Prepared in cooperation with the Skagit County Public Works Department and the Washington State Department of Ecology and Skagit County Public Utility District No. 1

Numerical Simulation of the Groundwater-Flow System in Tributary Subbasins and Vicinity, Lower Skagit River Basin, Skagit and Snohomish Counties, Washington

By Kenneth H. Johnson and Mark E. Savoca

Thumbnail of and link to report PDF (10.4 MB)ABSTRACT

A groundwater-flow model was developed to evaluate the effects of potential groundwater withdrawals and consumptive use on streamflows in tributary subbasins of the lower portion of the Skagit River basin.

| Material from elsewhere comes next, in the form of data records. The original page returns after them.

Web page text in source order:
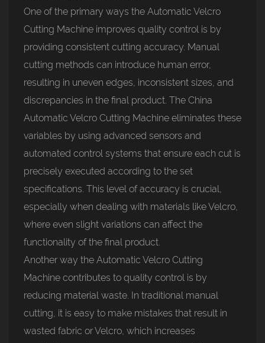
One of the primary ways the Automatic Velcro
Cutting Machine improves quality control is by
providing consistent cutting accuracy. Manual
cutting methods can introduce human error,
resulting in uneven edges, inconsistent sizes, and
discrepancies in the final product. The China
Automatic Velcro Cutting Machine eliminates these
variables by using advanced sensors and
automated control systems that ensure each cut is
precisely executed according to the set
specifications. This level of accuracy is crucial,
especially when dealing with materials like Velcro,
where even slight variations can affect the
functionality of the final product.
Another way the Automatic Velcro Cutting
Machine contributes to quality control is by
reducing material waste. In traditional manual
cutting, it is easy to make mistakes that result in
wasted fabric or Velcro, which increases
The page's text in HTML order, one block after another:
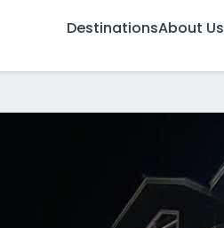
DestinationsAbout Us
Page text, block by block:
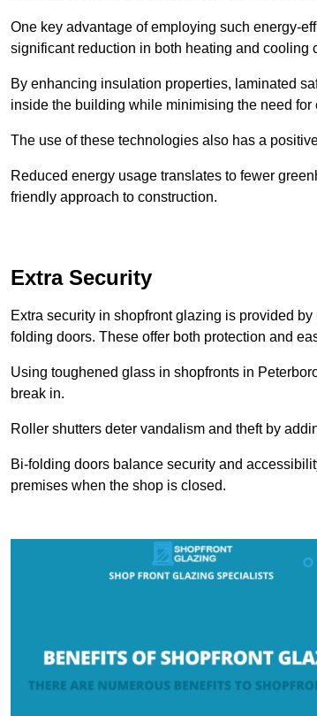
One key advantage of employing such energy-
significant reduction in both heating and cooling
By enhancing insulation properties, laminated
inside the building while minimising the need
The use of these technologies also has a
Reduced energy usage translates to fewer
friendly approach to construction.
Extra Security
Extra security in shopfront glazing is provided
folding doors. These offer both protection and
Using toughened glass in shopfronts in
break in.
Roller shutters deter vandalism and theft by
Bi-folding doors balance security and
premises when the shop is closed.
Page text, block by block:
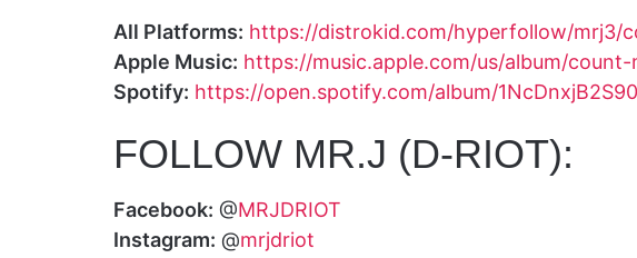
All Platforms: https://distrokid.com/hyperfollow/mrj3/
Apple Music: https://music.apple.com/us/album/
Spotify: https://open.spotify.com/album/
FOLLOW MR.J (D-RIOT):
Facebook: @MRJDRIOT
Instagram: @mrjdriot

The study area covers about 155 square miles along the Skagit River and its tributary subbasins (East Fork Nookachamps Creek, Nookachamps Creek, Carpenter Creek, Fisher Creek) in southwestern Skagit County and northwestern Snohomish County, Washington. The Skagit River occupies a large, relatively flat alluvial valley that extends across the northern and western margins of the study area, and is bounded to the south and east by upland and mountainous terrain. The alluvial valley and upland are underlain by unconsolidated deposits of glacial and inter- glacial origin. Bedrock underlies the alluvial valley and upland areas, and crops out throughout the mountainous terrain. Nine hydrogeologic units are recognized in the study area and form the basis of the groundwater-flow model.

Groundwater flow in tributary subbasins of the lower Skagit River and vicinity was simulated using the groundwater-flow model, MODFLOW-2000. The finite-difference model grid consists of 174 rows, 156 columns, and 15 layers. Each model cell has a horizontal dimension of 500 by 500 feet. The thickness of model layers varies throughout the model area. Groundwater flow was simulated for both steady-state and transient conditions. The steady-state condition simulated average recharge, discharge, and water levels for the period, August 2006–September 2008. The transient simulation period, September 2006–September 2008, was divided into 24 monthly stress periods. Initial conditions for the transient model were developed from a 6-year “lead-in” period that used recorded precipitation and Skagit River levels, and extrapolations of other boundary conditions. During model calibration, variables were adjusted within probable ranges to minimize differences between measured and simulated groundwater levels and stream baseflows. The final calibrated steady-state and transient models have weighted mean residual of -10.1 and -2.2 feet, respectively (negative residuals indicate that measured value is less than simulated value).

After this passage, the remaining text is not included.